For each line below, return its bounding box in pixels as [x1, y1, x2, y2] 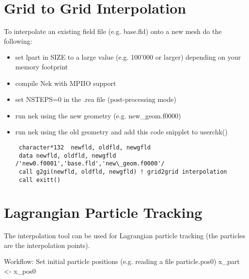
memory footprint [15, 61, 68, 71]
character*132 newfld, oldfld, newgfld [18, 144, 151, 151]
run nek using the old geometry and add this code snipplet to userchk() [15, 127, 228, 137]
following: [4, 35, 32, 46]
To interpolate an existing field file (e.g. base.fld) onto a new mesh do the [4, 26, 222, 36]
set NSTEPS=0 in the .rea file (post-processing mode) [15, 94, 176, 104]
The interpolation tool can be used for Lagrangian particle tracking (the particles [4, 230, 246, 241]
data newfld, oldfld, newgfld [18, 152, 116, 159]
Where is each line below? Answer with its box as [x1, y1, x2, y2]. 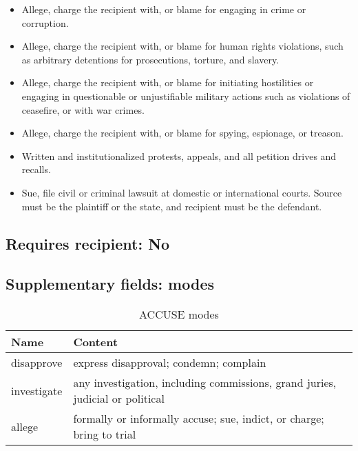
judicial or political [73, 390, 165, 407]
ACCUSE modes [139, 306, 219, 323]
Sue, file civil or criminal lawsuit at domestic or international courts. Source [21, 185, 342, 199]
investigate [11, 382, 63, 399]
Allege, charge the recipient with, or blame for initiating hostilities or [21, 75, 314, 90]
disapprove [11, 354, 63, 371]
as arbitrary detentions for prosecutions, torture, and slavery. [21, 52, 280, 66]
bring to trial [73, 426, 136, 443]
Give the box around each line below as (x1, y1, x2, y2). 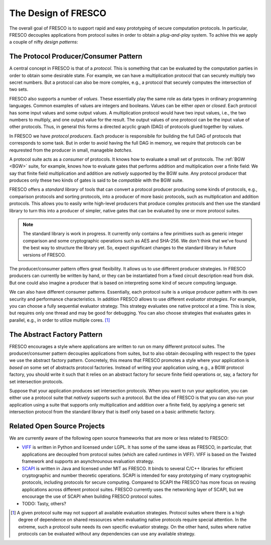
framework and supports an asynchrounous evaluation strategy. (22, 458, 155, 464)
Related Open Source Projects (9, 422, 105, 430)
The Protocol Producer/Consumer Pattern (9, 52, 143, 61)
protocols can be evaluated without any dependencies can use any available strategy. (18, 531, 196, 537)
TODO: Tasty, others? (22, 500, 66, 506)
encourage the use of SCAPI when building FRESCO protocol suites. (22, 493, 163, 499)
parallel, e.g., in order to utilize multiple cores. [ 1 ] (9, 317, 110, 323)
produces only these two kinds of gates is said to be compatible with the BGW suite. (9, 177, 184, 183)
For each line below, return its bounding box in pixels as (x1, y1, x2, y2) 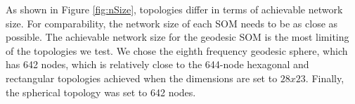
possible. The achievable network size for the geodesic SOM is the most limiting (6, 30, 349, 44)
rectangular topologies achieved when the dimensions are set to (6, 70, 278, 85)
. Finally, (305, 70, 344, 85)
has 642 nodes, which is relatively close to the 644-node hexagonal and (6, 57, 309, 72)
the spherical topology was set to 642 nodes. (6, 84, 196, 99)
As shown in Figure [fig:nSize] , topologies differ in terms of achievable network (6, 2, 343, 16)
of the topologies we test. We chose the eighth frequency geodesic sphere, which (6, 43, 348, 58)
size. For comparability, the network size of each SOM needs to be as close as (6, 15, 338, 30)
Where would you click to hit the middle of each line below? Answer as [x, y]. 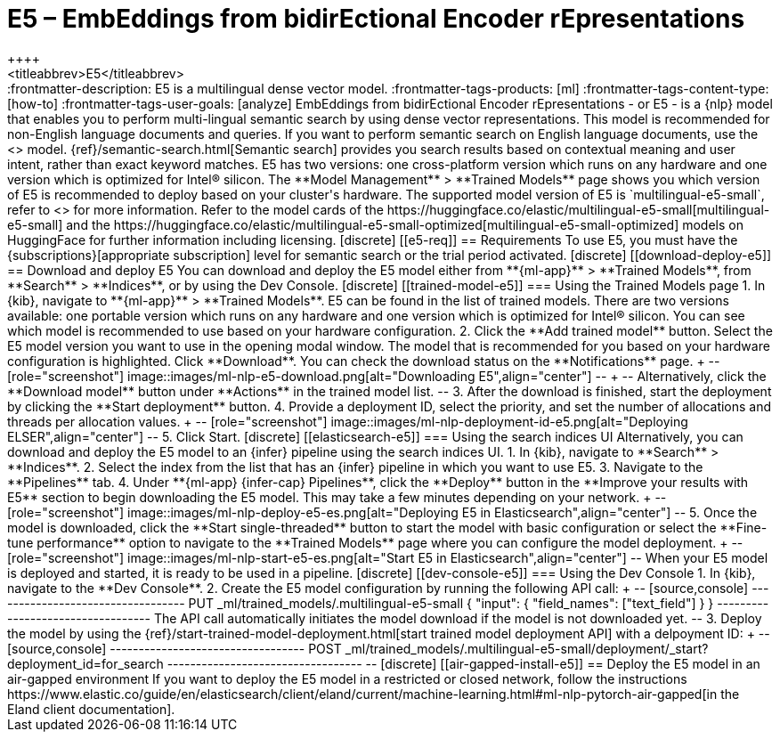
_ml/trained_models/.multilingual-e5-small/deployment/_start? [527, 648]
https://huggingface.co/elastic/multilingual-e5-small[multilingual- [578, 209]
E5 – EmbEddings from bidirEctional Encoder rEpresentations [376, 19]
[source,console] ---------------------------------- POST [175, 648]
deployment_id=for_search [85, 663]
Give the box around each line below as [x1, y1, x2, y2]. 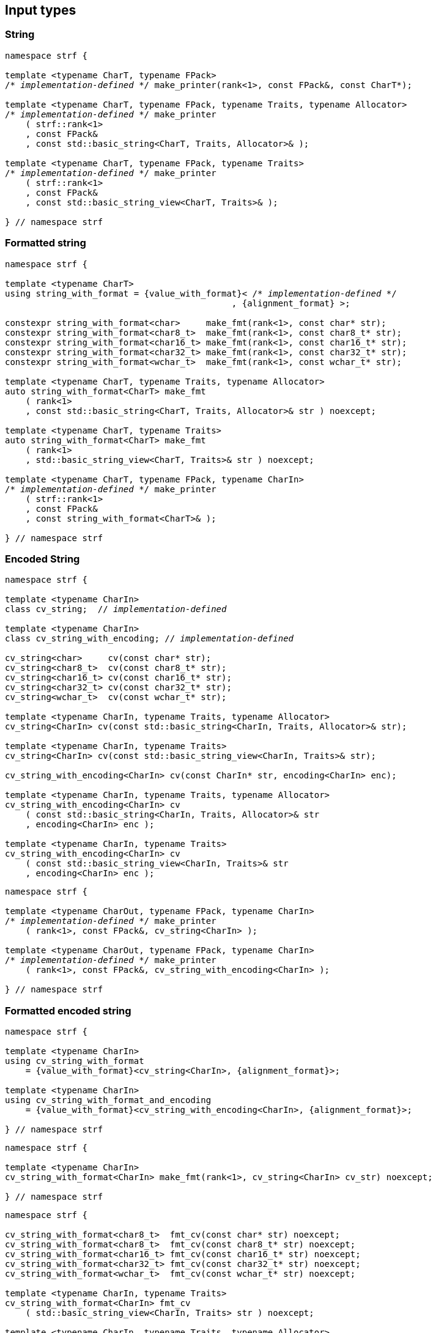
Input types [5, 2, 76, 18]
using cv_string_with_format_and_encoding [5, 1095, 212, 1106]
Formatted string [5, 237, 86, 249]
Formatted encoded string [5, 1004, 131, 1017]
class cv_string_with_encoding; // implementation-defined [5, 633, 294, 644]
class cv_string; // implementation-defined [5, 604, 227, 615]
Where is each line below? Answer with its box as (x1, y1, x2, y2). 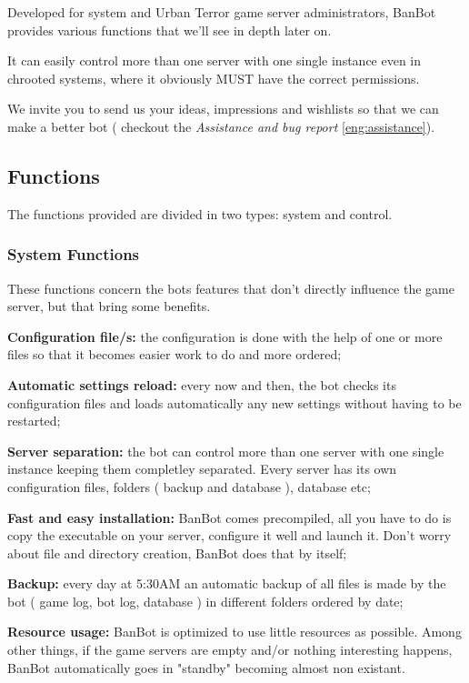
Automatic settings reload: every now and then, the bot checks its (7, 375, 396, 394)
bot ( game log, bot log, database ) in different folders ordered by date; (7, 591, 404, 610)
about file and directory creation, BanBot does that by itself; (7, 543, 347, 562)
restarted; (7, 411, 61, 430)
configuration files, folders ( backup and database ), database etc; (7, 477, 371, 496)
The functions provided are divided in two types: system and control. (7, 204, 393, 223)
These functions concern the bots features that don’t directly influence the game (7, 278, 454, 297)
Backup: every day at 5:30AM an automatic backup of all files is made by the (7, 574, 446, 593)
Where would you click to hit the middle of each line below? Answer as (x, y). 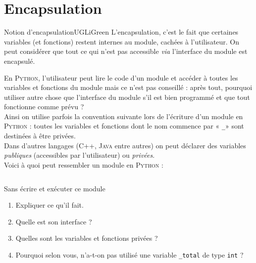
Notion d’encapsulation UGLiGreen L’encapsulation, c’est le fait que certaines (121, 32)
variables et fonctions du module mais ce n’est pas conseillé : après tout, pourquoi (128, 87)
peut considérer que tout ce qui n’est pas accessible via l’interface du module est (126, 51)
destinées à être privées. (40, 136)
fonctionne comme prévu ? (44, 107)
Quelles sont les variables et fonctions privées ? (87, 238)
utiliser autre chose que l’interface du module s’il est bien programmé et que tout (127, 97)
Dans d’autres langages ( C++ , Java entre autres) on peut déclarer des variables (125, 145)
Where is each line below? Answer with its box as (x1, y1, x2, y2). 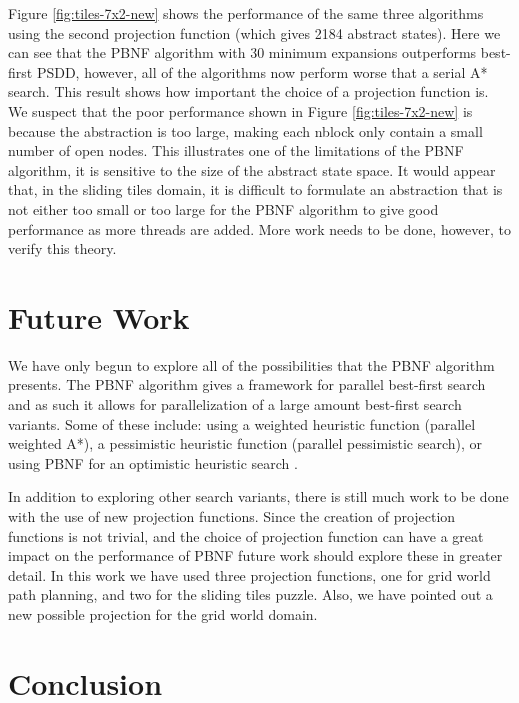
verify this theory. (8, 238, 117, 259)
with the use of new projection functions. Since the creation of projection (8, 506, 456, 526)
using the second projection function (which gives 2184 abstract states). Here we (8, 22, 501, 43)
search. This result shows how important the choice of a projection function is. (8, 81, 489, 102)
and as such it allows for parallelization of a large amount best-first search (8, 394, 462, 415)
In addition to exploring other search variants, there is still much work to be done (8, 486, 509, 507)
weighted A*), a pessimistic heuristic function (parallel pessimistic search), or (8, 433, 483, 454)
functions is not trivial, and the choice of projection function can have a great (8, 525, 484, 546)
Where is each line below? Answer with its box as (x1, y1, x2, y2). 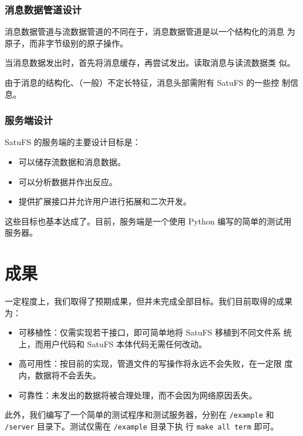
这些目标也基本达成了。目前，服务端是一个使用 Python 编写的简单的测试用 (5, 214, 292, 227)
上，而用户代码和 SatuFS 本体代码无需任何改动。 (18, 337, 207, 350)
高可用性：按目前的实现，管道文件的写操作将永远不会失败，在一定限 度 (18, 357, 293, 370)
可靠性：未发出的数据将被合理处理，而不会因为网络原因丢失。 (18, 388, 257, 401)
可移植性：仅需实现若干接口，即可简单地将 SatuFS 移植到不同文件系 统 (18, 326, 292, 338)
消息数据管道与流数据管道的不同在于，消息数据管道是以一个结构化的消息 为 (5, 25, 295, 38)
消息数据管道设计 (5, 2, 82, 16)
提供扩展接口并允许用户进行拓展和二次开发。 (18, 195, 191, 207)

········

Task prompt
Output every entry exactly, leaving out pictures.

Answer box
For each line below, return its bounding box in pixels as [x1, y1, x2, y2] 
memory footprint [15, 61, 68, 71]
character*132 newfld, oldfld, newgfld [18, 144, 151, 151]
run nek using the old geometry and add this code snipplet to userchk() [15, 127, 228, 137]
following: [4, 35, 32, 46]
To interpolate an existing field file (e.g. base.fld) onto a new mesh do the [4, 26, 222, 36]
set NSTEPS=0 in the .rea file (post-processing mode) [15, 94, 176, 104]
The interpolation tool can be used for Lagrangian particle tracking (the particles [4, 230, 246, 241]
data newfld, oldfld, newgfld [18, 152, 116, 159]
Where is each line below? Answer with its box as [x1, y1, x2, y2]. 
judicial or political [73, 390, 165, 407]
ACCUSE modes [139, 306, 219, 323]
Sue, file civil or criminal lawsuit at domestic or international courts. Source [21, 185, 342, 199]
investigate [11, 382, 63, 399]
Allege, charge the recipient with, or blame for initiating hostilities or [21, 75, 314, 90]
disapprove [11, 354, 63, 371]
as arbitrary detentions for prosecutions, torture, and slavery. [21, 52, 280, 66]
bring to trial [73, 426, 136, 443]
Give the box around each line below as (x1, y1, x2, y2). 
framework and supports an asynchrounous evaluation strategy. (22, 458, 155, 464)
Related Open Source Projects (9, 422, 105, 430)
The Protocol Producer/Consumer Pattern (9, 52, 143, 61)
protocols can be evaluated without any dependencies can use any available strategy. (18, 531, 196, 537)
TODO: Tasty, others? (22, 500, 66, 506)
encourage the use of SCAPI when building FRESCO protocol suites. (22, 493, 163, 499)
parallel, e.g., in order to utilize multiple cores. [ 1 ] (9, 317, 110, 323)
produces only these two kinds of gates is said to be compatible with the BGW suite. (9, 177, 184, 183)
For each line below, return its bounding box in pixels as (x1, y1, x2, y2) 
possible. The achievable network size for the geodesic SOM is the most limiting (6, 30, 349, 44)
rectangular topologies achieved when the dimensions are set to (6, 70, 278, 85)
. Finally, (305, 70, 344, 85)
has 642 nodes, which is relatively close to the 644-node hexagonal and (6, 57, 309, 72)
the spherical topology was set to 642 nodes. (6, 84, 196, 99)
As shown in Figure [fig:nSize] , topologies differ in terms of achievable network (6, 2, 343, 16)
of the topologies we test. We chose the eighth frequency geodesic sphere, which (6, 43, 348, 58)
size. For comparability, the network size of each SOM needs to be as close as (6, 15, 338, 30)
Where would you click to hit the middle of each line below? Answer as [x, y]. 
_ml/trained_models/.multilingual-e5-small/deployment/_start? [527, 648]
https://huggingface.co/elastic/multilingual-e5-small[multilingual- [578, 209]
E5 – EmbEddings from bidirEctional Encoder rEpresentations [376, 19]
[source,console] ---------------------------------- POST [175, 648]
deployment_id=for_search [85, 663]
Give the box around each line below as [x1, y1, x2, y2]. 
Input types [5, 2, 76, 18]
using cv_string_with_format_and_encoding [5, 1095, 212, 1106]
Formatted string [5, 237, 86, 249]
Formatted encoded string [5, 1004, 131, 1017]
class cv_string_with_encoding; // implementation-defined [5, 633, 294, 644]
class cv_string; // implementation-defined [5, 604, 227, 615]
Where is each line below? Answer with its box as (x1, y1, x2, y2). 
Automatic settings reload: every now and then, the bot checks its (7, 375, 396, 394)
bot ( game log, bot log, database ) in different folders ordered by date; (7, 591, 404, 610)
about file and directory creation, BanBot does that by itself; (7, 543, 347, 562)
restarted; (7, 411, 61, 430)
configuration files, folders ( backup and database ), database etc; (7, 477, 371, 496)
The functions provided are divided in two types: system and control. (7, 204, 393, 223)
These functions concern the bots features that don’t directly influence the game (7, 278, 454, 297)
Backup: every day at 5:30AM an automatic backup of all files is made by the (7, 574, 446, 593)
Where would you click to hit the middle of each line below? Answer as (x, y). 
Notion d’encapsulation UGLiGreen L’encapsulation, c’est le fait que certaines (121, 32)
variables et fonctions du module mais ce n’est pas conseillé : après tout, pourquoi (128, 87)
peut considérer que tout ce qui n’est pas accessible via l’interface du module est (126, 51)
destinées à être privées. (40, 136)
fonctionne comme prévu ? (44, 107)
Quelles sont les variables et fonctions privées ? (87, 238)
utiliser autre chose que l’interface du module s’il est bien programmé et que tout (127, 97)
Dans d’autres langages ( C++ , Java entre autres) on peut déclarer des variables (125, 145)
Where is each line below? Answer with its box as (x1, y1, x2, y2). 
verify this theory. (8, 238, 117, 259)
with the use of new projection functions. Since the creation of projection (8, 506, 456, 526)
using the second projection function (which gives 2184 abstract states). Here we (8, 22, 501, 43)
search. This result shows how important the choice of a projection function is. (8, 81, 489, 102)
and as such it allows for parallelization of a large amount best-first search (8, 394, 462, 415)
In addition to exploring other search variants, there is still much work to be done (8, 486, 509, 507)
weighted A*), a pessimistic heuristic function (parallel pessimistic search), or (8, 433, 483, 454)
functions is not trivial, and the choice of projection function can have a great (8, 525, 484, 546)
Where is each line below? Answer with its box as (x1, y1, x2, y2). 
这些目标也基本达成了。目前，服务端是一个使用 Python 编写的简单的测试用 (5, 214, 292, 227)
上，而用户代码和 SatuFS 本体代码无需任何改动。 (18, 337, 207, 350)
高可用性：按目前的实现，管道文件的写操作将永远不会失败，在一定限 度 (18, 357, 293, 370)
可靠性：未发出的数据将被合理处理，而不会因为网络原因丢失。 (18, 388, 257, 401)
可移植性：仅需实现若干接口，即可简单地将 SatuFS 移植到不同文件系 统 (18, 326, 292, 338)
消息数据管道与流数据管道的不同在于，消息数据管道是以一个结构化的消息 为 (5, 25, 295, 38)
消息数据管道设计 (5, 2, 82, 16)
提供扩展接口并允许用户进行拓展和二次开发。 (18, 195, 191, 207)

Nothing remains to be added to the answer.